▸ To do
Among the records below, find the line that has "June 2025 [44, 39]"; from there, give the lines again exactly, and stop after the line that has "tem uma seleção de livros sobre (244, 122)".

*** Block opens ***

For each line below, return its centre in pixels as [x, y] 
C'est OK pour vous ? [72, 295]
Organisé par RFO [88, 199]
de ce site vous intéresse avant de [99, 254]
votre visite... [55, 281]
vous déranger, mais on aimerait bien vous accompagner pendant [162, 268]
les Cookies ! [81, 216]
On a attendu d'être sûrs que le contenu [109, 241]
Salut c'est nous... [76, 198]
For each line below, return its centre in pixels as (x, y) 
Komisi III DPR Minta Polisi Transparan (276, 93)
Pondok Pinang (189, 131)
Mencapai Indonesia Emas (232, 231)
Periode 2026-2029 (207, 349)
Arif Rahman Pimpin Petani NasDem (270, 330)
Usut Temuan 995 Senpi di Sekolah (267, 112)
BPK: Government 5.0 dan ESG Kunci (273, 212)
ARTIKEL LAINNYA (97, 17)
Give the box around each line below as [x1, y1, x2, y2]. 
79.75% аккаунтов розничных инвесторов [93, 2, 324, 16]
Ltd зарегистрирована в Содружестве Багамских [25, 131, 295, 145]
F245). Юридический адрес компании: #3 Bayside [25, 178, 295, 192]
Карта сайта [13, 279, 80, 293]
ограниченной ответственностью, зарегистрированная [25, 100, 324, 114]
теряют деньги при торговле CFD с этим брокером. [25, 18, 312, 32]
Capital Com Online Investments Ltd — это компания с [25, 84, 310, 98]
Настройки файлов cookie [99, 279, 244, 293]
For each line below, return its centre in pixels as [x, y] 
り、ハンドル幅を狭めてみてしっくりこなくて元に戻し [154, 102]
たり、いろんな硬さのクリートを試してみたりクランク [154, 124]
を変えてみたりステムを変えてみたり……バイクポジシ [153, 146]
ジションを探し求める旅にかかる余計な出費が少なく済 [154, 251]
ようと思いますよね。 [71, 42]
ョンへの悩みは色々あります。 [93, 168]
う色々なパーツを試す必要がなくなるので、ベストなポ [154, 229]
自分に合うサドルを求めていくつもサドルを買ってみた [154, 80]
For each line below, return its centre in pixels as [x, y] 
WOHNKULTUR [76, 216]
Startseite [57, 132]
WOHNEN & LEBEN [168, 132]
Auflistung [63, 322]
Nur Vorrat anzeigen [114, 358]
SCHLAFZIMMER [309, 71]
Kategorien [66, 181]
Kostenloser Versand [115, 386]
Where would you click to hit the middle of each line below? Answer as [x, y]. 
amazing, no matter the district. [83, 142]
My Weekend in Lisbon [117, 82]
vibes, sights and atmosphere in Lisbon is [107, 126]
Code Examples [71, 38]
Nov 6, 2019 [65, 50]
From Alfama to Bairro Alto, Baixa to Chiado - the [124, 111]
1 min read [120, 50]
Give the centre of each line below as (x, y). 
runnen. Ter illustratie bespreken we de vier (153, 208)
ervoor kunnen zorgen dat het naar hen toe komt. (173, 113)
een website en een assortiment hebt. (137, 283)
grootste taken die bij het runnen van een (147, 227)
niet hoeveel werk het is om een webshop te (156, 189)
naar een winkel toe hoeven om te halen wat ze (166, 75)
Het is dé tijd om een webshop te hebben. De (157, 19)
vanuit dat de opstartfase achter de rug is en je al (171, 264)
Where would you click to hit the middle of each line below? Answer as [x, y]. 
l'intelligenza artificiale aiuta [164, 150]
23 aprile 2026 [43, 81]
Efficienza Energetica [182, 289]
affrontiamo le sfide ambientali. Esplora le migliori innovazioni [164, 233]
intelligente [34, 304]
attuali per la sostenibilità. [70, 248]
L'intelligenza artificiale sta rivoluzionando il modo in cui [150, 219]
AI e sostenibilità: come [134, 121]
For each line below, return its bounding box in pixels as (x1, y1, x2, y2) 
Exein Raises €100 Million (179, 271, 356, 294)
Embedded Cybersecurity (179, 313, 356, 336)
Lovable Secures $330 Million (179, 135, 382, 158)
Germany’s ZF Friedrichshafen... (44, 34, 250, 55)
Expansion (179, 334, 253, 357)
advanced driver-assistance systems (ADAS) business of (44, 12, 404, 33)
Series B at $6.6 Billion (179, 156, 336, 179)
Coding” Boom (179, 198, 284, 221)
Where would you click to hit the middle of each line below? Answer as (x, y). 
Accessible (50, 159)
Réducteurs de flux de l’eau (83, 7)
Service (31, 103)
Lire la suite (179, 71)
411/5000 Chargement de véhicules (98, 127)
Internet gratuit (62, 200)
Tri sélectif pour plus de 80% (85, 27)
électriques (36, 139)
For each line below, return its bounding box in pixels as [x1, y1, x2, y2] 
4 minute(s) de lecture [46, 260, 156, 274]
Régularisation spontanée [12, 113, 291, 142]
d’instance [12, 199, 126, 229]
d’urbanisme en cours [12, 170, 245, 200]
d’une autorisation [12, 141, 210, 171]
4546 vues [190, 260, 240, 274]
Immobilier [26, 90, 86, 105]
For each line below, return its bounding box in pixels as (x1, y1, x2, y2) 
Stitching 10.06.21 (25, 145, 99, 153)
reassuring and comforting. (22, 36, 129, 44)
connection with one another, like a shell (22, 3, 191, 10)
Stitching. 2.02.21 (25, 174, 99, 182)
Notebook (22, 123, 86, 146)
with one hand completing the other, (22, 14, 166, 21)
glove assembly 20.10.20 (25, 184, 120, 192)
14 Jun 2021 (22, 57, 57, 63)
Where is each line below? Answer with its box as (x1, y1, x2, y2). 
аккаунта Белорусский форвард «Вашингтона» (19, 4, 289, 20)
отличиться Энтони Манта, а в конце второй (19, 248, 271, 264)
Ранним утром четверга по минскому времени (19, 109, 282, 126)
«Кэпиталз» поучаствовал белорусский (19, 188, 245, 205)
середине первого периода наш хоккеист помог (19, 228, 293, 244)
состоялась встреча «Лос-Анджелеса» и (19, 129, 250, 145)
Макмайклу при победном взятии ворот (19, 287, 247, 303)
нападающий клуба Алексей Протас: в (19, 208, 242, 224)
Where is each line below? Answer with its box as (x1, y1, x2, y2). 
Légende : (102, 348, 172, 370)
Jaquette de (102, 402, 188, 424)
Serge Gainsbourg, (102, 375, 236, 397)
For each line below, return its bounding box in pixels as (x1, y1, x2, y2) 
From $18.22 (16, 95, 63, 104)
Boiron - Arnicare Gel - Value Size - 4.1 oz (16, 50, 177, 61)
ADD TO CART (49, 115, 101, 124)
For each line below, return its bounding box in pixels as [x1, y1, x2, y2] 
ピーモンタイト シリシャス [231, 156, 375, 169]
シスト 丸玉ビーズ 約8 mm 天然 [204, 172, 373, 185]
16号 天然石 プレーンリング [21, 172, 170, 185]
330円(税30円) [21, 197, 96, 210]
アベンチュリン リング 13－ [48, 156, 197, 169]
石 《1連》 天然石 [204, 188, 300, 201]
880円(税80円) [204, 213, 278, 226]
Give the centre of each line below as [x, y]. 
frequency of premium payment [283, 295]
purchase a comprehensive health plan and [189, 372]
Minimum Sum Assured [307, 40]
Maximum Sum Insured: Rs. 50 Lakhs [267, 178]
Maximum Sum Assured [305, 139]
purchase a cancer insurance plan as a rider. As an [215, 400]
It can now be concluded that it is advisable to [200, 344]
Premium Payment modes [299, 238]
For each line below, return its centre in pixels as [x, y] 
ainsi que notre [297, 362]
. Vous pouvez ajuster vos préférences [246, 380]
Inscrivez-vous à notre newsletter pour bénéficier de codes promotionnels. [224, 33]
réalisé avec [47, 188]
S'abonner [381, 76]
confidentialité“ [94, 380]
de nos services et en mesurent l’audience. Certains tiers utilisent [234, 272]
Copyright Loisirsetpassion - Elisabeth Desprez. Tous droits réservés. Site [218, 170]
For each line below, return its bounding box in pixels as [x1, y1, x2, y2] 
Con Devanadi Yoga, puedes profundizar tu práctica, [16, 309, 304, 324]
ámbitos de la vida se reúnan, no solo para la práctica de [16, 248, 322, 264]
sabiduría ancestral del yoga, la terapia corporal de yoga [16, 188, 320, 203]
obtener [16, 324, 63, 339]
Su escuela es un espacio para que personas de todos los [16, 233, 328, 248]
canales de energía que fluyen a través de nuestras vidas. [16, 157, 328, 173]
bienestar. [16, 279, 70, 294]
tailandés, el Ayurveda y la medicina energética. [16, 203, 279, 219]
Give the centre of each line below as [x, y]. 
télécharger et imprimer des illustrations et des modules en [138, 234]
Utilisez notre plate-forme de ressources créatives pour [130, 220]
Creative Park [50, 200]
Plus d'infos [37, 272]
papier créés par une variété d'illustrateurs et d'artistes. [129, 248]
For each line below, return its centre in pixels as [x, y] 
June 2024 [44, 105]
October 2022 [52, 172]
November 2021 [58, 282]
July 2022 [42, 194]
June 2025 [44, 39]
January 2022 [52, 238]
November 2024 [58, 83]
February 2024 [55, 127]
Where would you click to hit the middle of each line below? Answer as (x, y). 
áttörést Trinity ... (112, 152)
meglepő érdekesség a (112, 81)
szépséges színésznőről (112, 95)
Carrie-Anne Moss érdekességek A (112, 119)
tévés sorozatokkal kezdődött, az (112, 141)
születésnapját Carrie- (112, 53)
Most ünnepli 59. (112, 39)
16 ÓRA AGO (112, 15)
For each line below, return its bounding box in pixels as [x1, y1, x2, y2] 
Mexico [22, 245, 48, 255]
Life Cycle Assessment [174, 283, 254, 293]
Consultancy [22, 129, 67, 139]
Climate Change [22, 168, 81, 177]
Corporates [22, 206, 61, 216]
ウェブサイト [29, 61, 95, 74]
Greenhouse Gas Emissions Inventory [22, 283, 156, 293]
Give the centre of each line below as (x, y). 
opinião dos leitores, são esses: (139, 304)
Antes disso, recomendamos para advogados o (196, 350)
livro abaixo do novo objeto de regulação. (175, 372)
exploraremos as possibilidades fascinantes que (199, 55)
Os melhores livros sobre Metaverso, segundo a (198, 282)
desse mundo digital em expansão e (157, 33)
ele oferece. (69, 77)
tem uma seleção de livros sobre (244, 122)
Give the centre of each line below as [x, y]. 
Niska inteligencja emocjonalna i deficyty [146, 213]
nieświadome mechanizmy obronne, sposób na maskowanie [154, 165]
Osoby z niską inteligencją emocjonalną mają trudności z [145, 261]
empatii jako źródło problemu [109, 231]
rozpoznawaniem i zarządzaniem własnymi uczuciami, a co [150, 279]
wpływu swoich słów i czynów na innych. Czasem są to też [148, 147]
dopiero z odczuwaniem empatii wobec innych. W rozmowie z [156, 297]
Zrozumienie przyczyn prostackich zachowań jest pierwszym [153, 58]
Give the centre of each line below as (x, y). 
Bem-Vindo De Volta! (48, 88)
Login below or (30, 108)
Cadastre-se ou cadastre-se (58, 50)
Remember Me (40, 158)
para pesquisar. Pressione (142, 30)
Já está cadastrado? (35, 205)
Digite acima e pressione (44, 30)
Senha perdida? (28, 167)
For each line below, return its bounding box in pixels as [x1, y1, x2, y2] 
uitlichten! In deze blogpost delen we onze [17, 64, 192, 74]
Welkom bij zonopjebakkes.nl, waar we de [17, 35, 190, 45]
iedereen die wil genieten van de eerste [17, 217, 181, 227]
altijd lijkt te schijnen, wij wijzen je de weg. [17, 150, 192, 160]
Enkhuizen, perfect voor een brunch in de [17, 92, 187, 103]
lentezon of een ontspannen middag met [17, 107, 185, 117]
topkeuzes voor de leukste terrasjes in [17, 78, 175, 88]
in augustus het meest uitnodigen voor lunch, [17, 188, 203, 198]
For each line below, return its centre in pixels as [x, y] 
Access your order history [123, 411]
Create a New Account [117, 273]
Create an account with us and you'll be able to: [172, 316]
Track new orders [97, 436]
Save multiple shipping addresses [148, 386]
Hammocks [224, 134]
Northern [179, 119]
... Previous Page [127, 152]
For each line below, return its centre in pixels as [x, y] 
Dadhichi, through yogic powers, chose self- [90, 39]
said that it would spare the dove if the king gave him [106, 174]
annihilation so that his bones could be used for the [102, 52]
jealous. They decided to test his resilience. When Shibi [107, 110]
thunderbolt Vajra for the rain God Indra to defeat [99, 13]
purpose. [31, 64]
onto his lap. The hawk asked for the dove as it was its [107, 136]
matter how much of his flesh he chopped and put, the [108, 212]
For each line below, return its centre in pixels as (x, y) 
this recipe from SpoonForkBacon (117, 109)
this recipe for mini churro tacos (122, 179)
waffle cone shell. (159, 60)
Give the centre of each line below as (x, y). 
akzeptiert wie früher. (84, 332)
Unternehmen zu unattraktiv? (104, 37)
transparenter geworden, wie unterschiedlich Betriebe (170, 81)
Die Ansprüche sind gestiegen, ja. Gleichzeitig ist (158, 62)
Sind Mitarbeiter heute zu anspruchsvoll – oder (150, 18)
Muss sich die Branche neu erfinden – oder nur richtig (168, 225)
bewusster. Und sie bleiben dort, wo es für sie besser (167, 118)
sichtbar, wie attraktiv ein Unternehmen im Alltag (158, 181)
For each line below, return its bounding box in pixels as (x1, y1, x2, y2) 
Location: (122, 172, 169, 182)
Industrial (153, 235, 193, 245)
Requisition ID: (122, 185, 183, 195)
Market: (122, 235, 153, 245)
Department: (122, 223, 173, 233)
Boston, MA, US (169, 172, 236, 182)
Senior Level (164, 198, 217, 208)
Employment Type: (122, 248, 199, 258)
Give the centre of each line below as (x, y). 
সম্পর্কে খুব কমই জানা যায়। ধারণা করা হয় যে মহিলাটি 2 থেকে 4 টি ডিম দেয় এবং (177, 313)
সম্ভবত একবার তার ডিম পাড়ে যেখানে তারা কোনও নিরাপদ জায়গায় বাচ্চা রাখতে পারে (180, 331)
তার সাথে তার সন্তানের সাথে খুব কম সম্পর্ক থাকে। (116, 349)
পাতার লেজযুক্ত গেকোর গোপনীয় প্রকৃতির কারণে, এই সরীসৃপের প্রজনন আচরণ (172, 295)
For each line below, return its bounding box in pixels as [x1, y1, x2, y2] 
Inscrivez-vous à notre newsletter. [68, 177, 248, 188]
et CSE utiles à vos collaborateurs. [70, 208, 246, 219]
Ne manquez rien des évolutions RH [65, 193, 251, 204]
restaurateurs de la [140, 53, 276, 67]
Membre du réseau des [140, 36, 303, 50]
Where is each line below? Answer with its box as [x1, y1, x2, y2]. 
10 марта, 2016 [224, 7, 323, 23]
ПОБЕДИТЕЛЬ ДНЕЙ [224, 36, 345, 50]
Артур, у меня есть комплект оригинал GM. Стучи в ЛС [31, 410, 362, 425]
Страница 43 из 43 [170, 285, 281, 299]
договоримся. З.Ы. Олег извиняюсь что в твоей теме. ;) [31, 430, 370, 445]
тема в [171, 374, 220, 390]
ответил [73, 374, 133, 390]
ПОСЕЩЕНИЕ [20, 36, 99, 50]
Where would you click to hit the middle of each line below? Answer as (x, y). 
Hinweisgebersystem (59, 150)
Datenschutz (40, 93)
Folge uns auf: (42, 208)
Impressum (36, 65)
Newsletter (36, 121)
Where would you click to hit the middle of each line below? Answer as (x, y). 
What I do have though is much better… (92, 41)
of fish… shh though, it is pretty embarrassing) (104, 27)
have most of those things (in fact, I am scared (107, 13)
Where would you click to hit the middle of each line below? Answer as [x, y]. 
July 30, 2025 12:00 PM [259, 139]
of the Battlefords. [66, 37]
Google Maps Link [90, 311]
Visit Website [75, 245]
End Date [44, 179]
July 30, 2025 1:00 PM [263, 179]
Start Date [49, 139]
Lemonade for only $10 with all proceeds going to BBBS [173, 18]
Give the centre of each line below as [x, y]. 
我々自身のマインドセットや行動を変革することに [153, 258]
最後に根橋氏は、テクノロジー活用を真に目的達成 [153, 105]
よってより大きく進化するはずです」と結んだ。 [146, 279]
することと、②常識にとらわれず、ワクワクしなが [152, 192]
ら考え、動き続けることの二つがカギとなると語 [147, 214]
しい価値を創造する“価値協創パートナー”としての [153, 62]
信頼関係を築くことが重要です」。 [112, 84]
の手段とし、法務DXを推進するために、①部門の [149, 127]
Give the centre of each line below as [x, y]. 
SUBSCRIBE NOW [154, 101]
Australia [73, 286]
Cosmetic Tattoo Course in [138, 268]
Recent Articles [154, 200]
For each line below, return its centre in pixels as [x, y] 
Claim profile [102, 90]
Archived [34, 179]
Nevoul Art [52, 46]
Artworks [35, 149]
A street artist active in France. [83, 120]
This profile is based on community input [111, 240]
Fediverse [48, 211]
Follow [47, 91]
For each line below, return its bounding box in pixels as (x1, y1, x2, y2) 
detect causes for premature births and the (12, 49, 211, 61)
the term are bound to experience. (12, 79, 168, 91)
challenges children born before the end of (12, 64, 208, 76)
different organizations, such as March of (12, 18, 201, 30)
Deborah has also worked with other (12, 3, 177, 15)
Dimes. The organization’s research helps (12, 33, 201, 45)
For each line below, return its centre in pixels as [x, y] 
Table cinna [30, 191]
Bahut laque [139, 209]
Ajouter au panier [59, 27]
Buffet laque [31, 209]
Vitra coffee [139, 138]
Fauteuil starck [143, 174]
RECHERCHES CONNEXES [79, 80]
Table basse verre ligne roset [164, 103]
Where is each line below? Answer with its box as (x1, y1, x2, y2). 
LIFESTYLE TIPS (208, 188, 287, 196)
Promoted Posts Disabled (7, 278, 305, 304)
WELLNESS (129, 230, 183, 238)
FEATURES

*** Block closes ***

▸ Written reply
June 2025 [44, 39]
January 2022 [52, 238]
November 2024 [58, 83]
February 2024 [55, 127]
Where would you click to hit the middle of each line below? Answer as (x, y). 
áttörést Trinity ... (112, 152)
meglepő érdekesség a (112, 81)
szépséges színésznőről (112, 95)
Carrie-Anne Moss érdekességek A (112, 119)
tévés sorozatokkal kezdődött, az (112, 141)
születésnapját Carrie- (112, 53)
Most ünnepli 59. (112, 39)
16 ÓRA AGO (112, 15)
For each line below, return its bounding box in pixels as [x1, y1, x2, y2] 
Mexico [22, 245, 48, 255]
Life Cycle Assessment [174, 283, 254, 293]
Consultancy [22, 129, 67, 139]
Climate Change [22, 168, 81, 177]
Corporates [22, 206, 61, 216]
ウェブサイト [29, 61, 95, 74]
Greenhouse Gas Emissions Inventory [22, 283, 156, 293]
Give the centre of each line below as (x, y). 
opinião dos leitores, são esses: (139, 304)
Antes disso, recomendamos para advogados o (196, 350)
livro abaixo do novo objeto de regulação. (175, 372)
exploraremos as possibilidades fascinantes que (199, 55)
Os melhores livros sobre Metaverso, segundo a (198, 282)
desse mundo digital em expansão e (157, 33)
ele oferece. (69, 77)
tem uma seleção de livros sobre (244, 122)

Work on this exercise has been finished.